__Assignment__
From the line containing "Web page text" to the line containing "Text of this" in the records below, set down every line exactly as it stands, both ends included, and skip the pictures.

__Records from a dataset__
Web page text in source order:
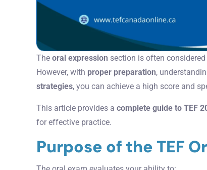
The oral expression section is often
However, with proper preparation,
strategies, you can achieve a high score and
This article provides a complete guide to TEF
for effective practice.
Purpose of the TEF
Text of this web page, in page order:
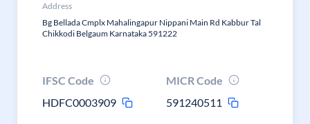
* * *
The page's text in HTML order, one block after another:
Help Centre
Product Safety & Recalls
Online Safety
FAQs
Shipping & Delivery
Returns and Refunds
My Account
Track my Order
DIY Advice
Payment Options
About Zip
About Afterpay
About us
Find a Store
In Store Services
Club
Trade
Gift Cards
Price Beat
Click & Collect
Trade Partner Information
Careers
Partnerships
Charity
* * *
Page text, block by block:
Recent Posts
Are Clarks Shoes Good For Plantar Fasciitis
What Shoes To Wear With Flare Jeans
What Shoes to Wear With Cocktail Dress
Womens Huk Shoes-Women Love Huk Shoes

__Response to this exercise__
Web page text in source order:
The oral expression section is often
However, with proper preparation,
strategies, you can achieve a high score and
This article provides a complete guide to TEF
for effective practice.
Purpose of the TEF
Text of this web page, in page order:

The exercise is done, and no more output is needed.